Et si la cinéaste nous proposait là sa propre version alternative de Naissance d’une nation, le film fondateur mais aujourd’hui discrédité de David W. Griffith, au titre récemment détourné par l’Afro-Américain Nate Parker? La question raciale n’y serait plus centrale, cédant sa place à l’économique, au conflit opposant un certain génie collaboratif et un capitalisme accapareur. Au passage, il y est question de masculinité plus diverse que ne le voudraient les clichés, d’ignorance ou de respect de la nature. De mode de la fourrure de castors en Europe et de leurs queues goûteuses ignorées par l’homme blanc. Et d’entrée, le film est placé sous le signe de la poésie grâce à cette citation de William Blake: «A l’oiseau le nid, à l’araignée la toile, à l’homme l’amitié»  –  un idéal que Kelly Reichardt pratique ardemment (en particulier avec ses collègues Todd Haynes et Larry Fessenden, toujours remerciés dans ses génériques) mais dont elle n’hésite pas à reconnaître les limites, voire la défaite.

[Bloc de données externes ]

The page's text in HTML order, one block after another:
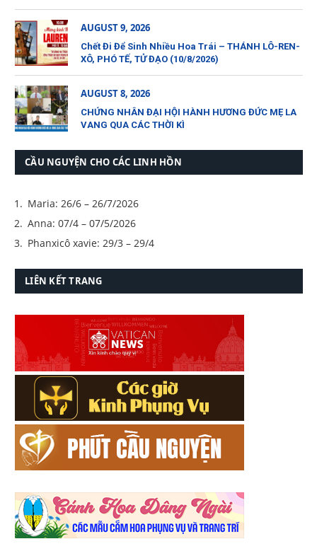
AUGUST 9, 2026
Chết Đi Để Sinh Nhiều Hoa Trái – THÁNH LÔ-REN-
XÔ, PHÓ TẾ, TỬ ĐẠO (10/8/2026)
AUGUST 8, 2026
CHỨNG NHÂN ĐẠI HỘI HÀNH HƯƠNG ĐỨC MẸ LA
VANG QUA CÁC THỜI KÌ
CẦU NGUYỆN CHO CÁC LINH HỒN
Maria: 26/6 – 26/7/2026
Anna: 07/4 – 07/5/2026
Phanxicô xavie: 29/3 – 29/4
LIÊN KẾT TRANG
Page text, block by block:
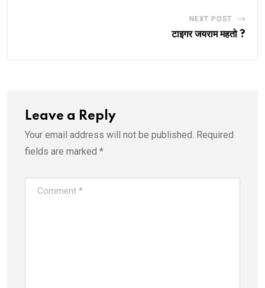
NEXT POST
टाइगर जयराम महतो ?
Leave a Reply
Your email address will not be published. Required
fields are marked *
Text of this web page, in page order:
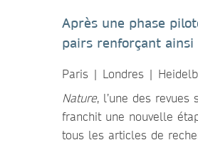
Après une phase
pairs renforçant ainsi
Paris | Londres |
Nature, l’une des
franchit une nouvelle
tous les articles de
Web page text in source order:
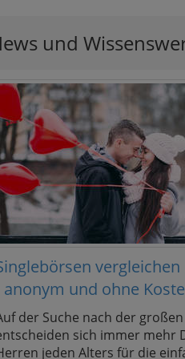
und
anonym und ohne
der Suche nach der großen
sich immer mehr
jeden Alters für die
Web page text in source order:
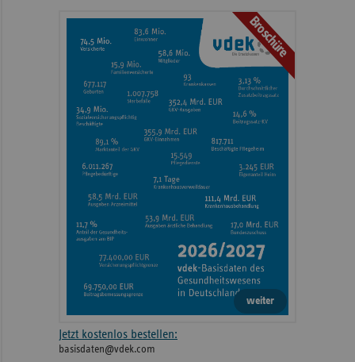
Broschüre
weiter
Jetzt kostenlos bestellen:
basisdaten@vdek.com
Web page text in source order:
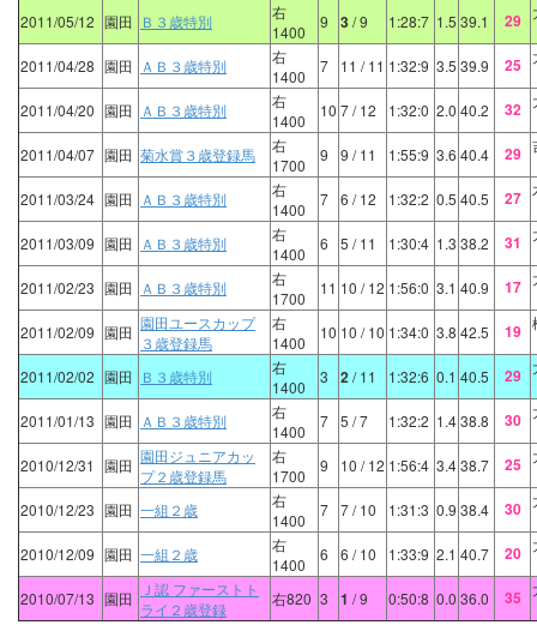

On pourra toujours préférer la miniaturiste des petits récits si profonds qui composaient Certain Women, l’égale de la nouvelliste nobelisée Alice Munro. Mais comme Old Joy autrefois, ce coriace First Cow s’avère bien plus riche et savoureux qu’il n’y paraît de prime abord. A quand une rétrospective qui permettra enfin de prendre la mesure de ce regard indubitablement féminin mais avant tout singulier?


«First Cow», de Kelly Reichardt (Etats-Unis, 2020), avec John Magaro, Orion Lee, Toby Jones, Scott Shepherd, Ewen Bremner, Alia Shawkat. 2h02.